I agree this is crap....... however on the other side of the coin, we have a similar law here dealing with "scrap sales". Due to a lot of thefts of copper and such they past a law that anyone selling metals ( copper, brass, aluminum, and such) must present a vailid ID and are paid by check. Just in case materials were stolen and to keep track of suspicious sales. Now I agree that secondhand sales/ purchases, ( this pretty much even IMO covers flea markets and yard sales) If a bit on the stupid side. But again Goobermint seems to have a terminal case of stupid in the last few years.


----------



## The_Blob (Dec 24, 2008)

UncleJoe said:


> That's the way I see it.
> 
> I don't know about anywhere else but in Pa you must pay sales tax whenever a vehicle is sold. If it's 20 years old and has been sold 5 times over the course of it's life, sales tax is paid 5 times. Quite a racket.
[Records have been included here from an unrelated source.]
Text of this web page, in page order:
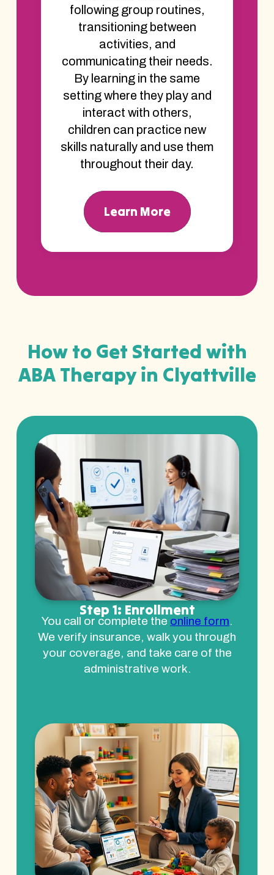
following group routines,
transitioning between
activities, and
communicating their needs.
By learning in the same
setting where they play and
interact with others,
children can practice new
skills naturally and use them
throughout their day.
Learn More
How to Get Started with
ABA Therapy in Clyattville
Step 1: Enrollment
You call or complete the online form.
We verify insurance, walk you through
your coverage, and take care of the
administrative work.
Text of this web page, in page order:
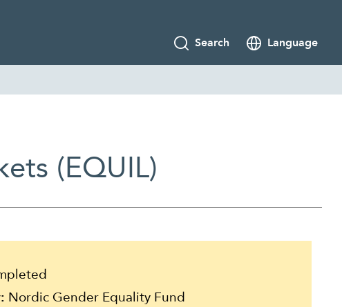
Search Language
(EQUIL)
Nordic Gender Equality Fund
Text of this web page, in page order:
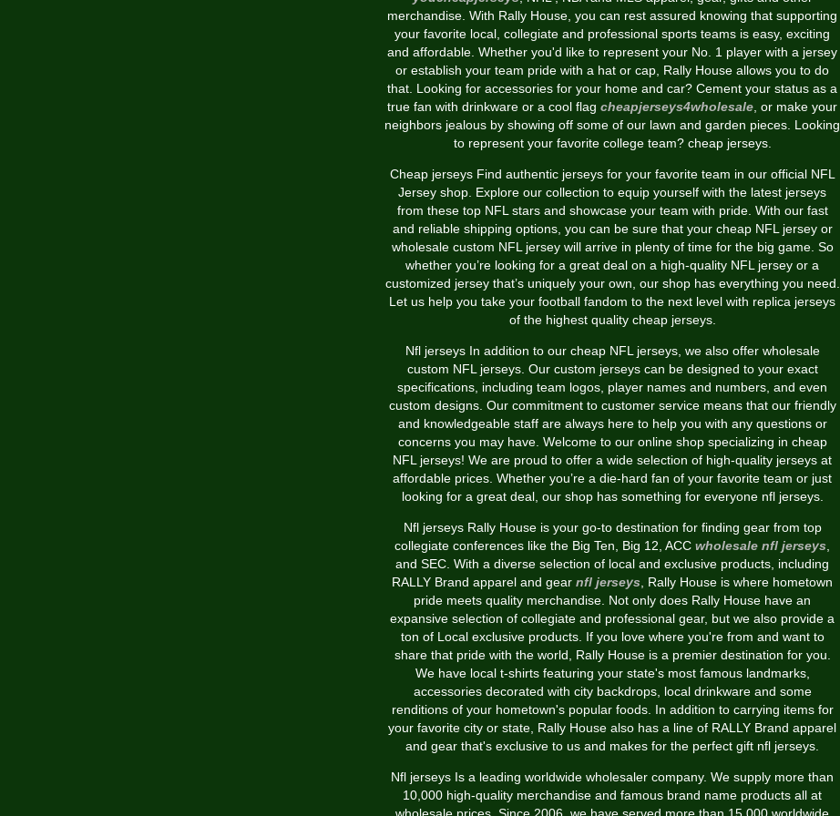
merchandise. With Rally House, you can rest assured knowing that supporting
your favorite local, collegiate and professional sports teams is easy, exciting
and affordable. Whether you'd like to represent your No. 1 player with a jersey
or establish your team pride with a hat or cap, Rally House allows you to do
that. Looking for accessories for your home and car? Cement your status as a
true fan with drinkware or a cool flag cheapjerseys4wholesale , or make your
neighbors jealous by showing off some of our lawn and garden pieces. Looking
to represent your favorite college team? cheap jerseys.
Cheap jerseys Find authentic jerseys for your favorite team in our official NFL
Jersey shop. Explore our collection to equip yourself with the latest jerseys
from these top NFL stars and showcase your team with pride. With our fast
and reliable shipping options, you can be sure that your cheap NFL jersey or
wholesale custom NFL jersey will arrive in plenty of time for the big game. So
whether you’re looking for a great deal on a high-quality NFL jersey or a
customized jersey that’s uniquely your own, our shop has everything you need.
Let us help you take your football fandom to the next level with replica jerseys
of the highest quality cheap jerseys.
Nfl jerseys In addition to our cheap NFL jerseys, we also offer wholesale
custom NFL jerseys. Our custom jerseys can be designed to your exact
specifications, including team logos, player names and numbers, and even
custom designs. Our commitment to customer service means that our friendly
and knowledgeable staff are always here to help you with any questions or
concerns you may have. Welcome to our online shop specializing in cheap
NFL jerseys! We are proud to offer a wide selection of high-quality jerseys at
affordable prices. Whether you’re a die-hard fan of your favorite team or just
looking for a great deal, our shop has something for everyone nfl jerseys.
Nfl jerseys Rally House is your go-to destination for finding gear from top
collegiate conferences like the Big Ten, Big 12, ACC wholesale nfl jerseys
and SEC. With a diverse selection of local and exclusive products, including
RALLY Brand apparel and gear nfl jerseys , Rally House is where hometown
pride meets quality merchandise. Not only does Rally House have an
expansive selection of collegiate and professional gear, but we also provide a
ton of Local exclusive products. If you love where you're from and want to
share that pride with the world, Rally House is a premier destination for you.
We have local t-shirts featuring your state's most famous landmarks,
accessories decorated with city backdrops, local drinkware and some
renditions of your hometown's popular foods. In addition to carrying items for
your favorite city or state, Rally House also has a line of RALLY Brand apparel
and gear that's exclusive to us and makes for the perfect gift nfl jerseys.
Nfl jerseys Is a leading worldwide wholesaler company. We supply more than
10,000 high-quality merchandise and famous brand name products all at

same in Ohio, my Dad & I were JUST discussing this & I was going to bring it up but you beat me to it 

I've had quite a few cars 'gifted' to me over the years... :lolsmash:


----------



## Tirediron (Jul 12, 2010)

Sounds like one more step towards chip implants (biblical mark of the beast) The best way to control a populace is to control the money.


----------



## HamiltonFelix (Oct 11, 2011)

Yes, I'm sure it's being "sold" as a law to help catch copper thieves selling to unscrupulous scrap dealers. But it's about total tracking and total taxation of every penny out there. 

Since Bank Of America announced a $5 monthly fee for using your debit card, I'll be dumping BOA and I'll be carrying more cash and doing a lot less buying with my debit card. 

Barter anyone? Just don't tell Big Brother. He wants to track any barter transaction, assign a value to the items traded, and collect tax on them.


----------



## BillS (May 30, 2011)

HamiltonFelix said:


> Yes, I'm sure it's being "sold" as a law to help catch copper thieves selling to unscrupulous scrap dealers. But it's about total tracking and total taxation of every penny out there.
> 
> Since Bank Of America announced a $5 monthly fee for using your debit card, I'll be dumping BOA and I'll be carrying more cash and doing a lot less buying with my debit card.
> 
> Barter anyone? Just don't tell Big Brother. He wants to track any barter transaction, assign a value to the items traded, and collect tax on them.


You shouldn't cheat on your taxes anyway.


----------



## HamiltonFelix (Oct 11, 2011)

LOL! Yeah, rrright..

Heck, I'm to the point where I consider a moonshiner a patriot because he operates off the radar and doesn't pay squeeze. 
But then, I think the Whiskey Rebellion should have *succeeded! * (Shea's Rebellion, too.)


----------



## ImNotCrazyRU (Oct 18, 2011)

You won’t have to worry about cash much longer; we are on the road to becoming a Weimar Republic and very soon nobody will be accepting US notes…


----------